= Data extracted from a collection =

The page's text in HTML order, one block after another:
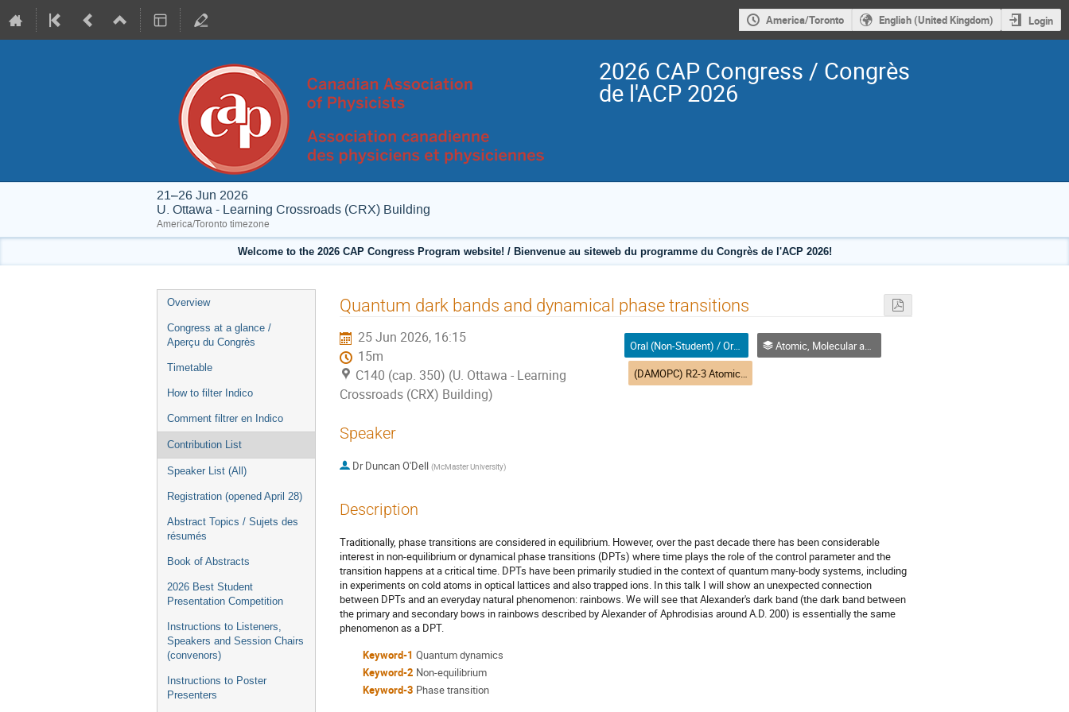
America/Toronto English (United Kingdom) Login
2026 CAP Congress / Congrès
de l'ACP 2026
21–26 Jun 2026
U. Ottawa - Learning Crossroads (CRX) Building
America/Toronto timezone
Welcome to the 2026 CAP Congress Program website! / Bienvenue au siteweb du programme du Congrès de l'ACP 2026!
Event
menu
Overview
Congress at a glance /
Aperçu du Congrès
Timetable
How to filter Indico
Comment filtrer en Indico
Contribution List
Speaker List (All)
Registration (opened April 28)
Abstract Topics / Sujets des
résumés
Book of Abstracts
2026 Best Student
Presentation Competition
Instructions to Listeners,
Speakers and Session Chairs
(convenors)
Instructions to Poster
Presenters
Quantum dark bands and dynamical phase transitions
25 Jun 2026, 16:15
15m
C140 (cap. 350) (U. Ottawa - Learning
Crossroads (CRX) Building)
Oral (Non-Student) / Orale (non-étudiant(e))
Atomic, Molecular and Optical Physics, Canada / Physique atomique, moléculaire et photonique, Canada (DAMOPC-DPAMPC)
(DAMOPC) R2-3 Atomic Theory | Théorie atomique (DPAMPC)
Speaker
Dr Duncan O'Dell (McMaster University)
Description
Traditionally, phase transitions are considered in equilibrium. However, over the past decade there has been considerable
interest in non-equilibrium or dynamical phase transitions (DPTs) where time plays the role of the control parameter and the
transition happens at a critical time. DPTs have been primarily studied in the context of quantum many-body systems, including
in experiments on cold atoms in optical lattices and also trapped ions. In this talk I will show an unexpected connection
between DPTs and an everyday natural phenomenon: rainbows. We will see that Alexander's dark band (the dark band between
the primary and secondary bows in rainbows described by Alexander of Aphrodisias around A.D. 200) is essentially the same
phenomenon as a DPT.
Keyword-1 Quantum dynamics
Keyword-2 Non-equilibrium
Keyword-3 Phase transition
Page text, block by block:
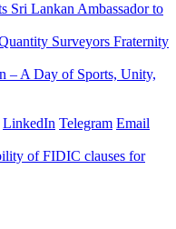
Sri Lankan Ambassador to
Surveyors Fraternity
– A Day of Sports, Unity,
LinkedIn Telegram Email
of FIDIC clauses for
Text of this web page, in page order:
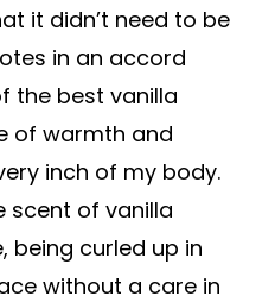
it didn’t need to be
in an accord
the best vanilla
of warmth and
inch of my body.
scent of vanilla
being curled up in
without a care in
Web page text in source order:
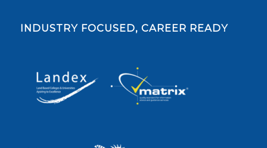
INDUSTRY FOCUSED, CAREER READY

= ASSIGNMENT =
Quote, word for word and nothing more, every line from the line with "of warmth and" to the end of the entries, including both ends; skip any pictures.

= RESULT FOR THIS TASK =
of warmth and
inch of my body.
scent of vanilla
being curled up in
without a care in
Web page text in source order:
INDUSTRY FOCUSED, CAREER READY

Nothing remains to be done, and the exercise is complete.